Freedland K E, Frankel M T, Evenson R C
J Stud Alcohol. 1985 Mar;46(2):103-6. doi: 10.15288/jsa.1985.46.103.
A comparison was conducted of several discriminant models (linear, stepwise linear and quadratic) using two definitions of prior probability (proportional and equal) to detect alcoholism on the basis of routine blood test results. Discriminant functions were derived on a sample of men alcoholic (N = 407) and nonalcoholic (N = 1068) psychiatric patients, and were cross-validated on an independent sample of the same two populations (NS = 365 and 1020, respectively).

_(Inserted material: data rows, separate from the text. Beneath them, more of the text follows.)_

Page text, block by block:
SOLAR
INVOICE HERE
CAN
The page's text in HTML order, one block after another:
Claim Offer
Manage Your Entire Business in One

Linear discriminant models generally outperformed quadratic models. The best classification was obtained by the equal stepwise linear model that retained SGOT, calcium, albumin, inorganic phosphate and BUN. The best quadratic model (equal) achieved good overall accuracy but weak sensitivity. The linear model was relatively accurate in terms of classification, and better sensitivity was achieved with the five best predictors than with all available measures.

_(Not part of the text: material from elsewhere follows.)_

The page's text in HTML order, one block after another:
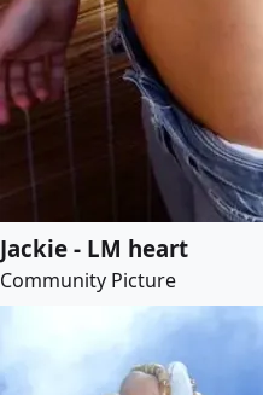
Jackie - LM heart
Community Picture
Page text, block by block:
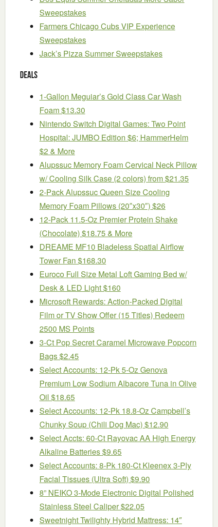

使用两种先验概率定义(成比例和相等),基于常规血液检测结果,对几种判别模型(线性、逐步线性和二次模型)进行了比较,以检测酒精中毒。判别函数是根据男性酒精成瘾(N = 407)和非酒精成瘾(N = 1068)精神科患者的样本得出的,并在相同两个人群的独立样本(分别为NS = 365和1020)上进行了交叉验证。线性判别模型通常优于二次模型。通过保留谷草转氨酶、钙、白蛋白、无机磷酸盐和尿素氮的相等逐步线性模型获得了最佳分类。最佳二次模型(相等)总体准确率良好,但敏感性较弱。线性模型在分类方面相对准确,使用五个最佳预测指标比使用所有可用指标具有更好的敏感性。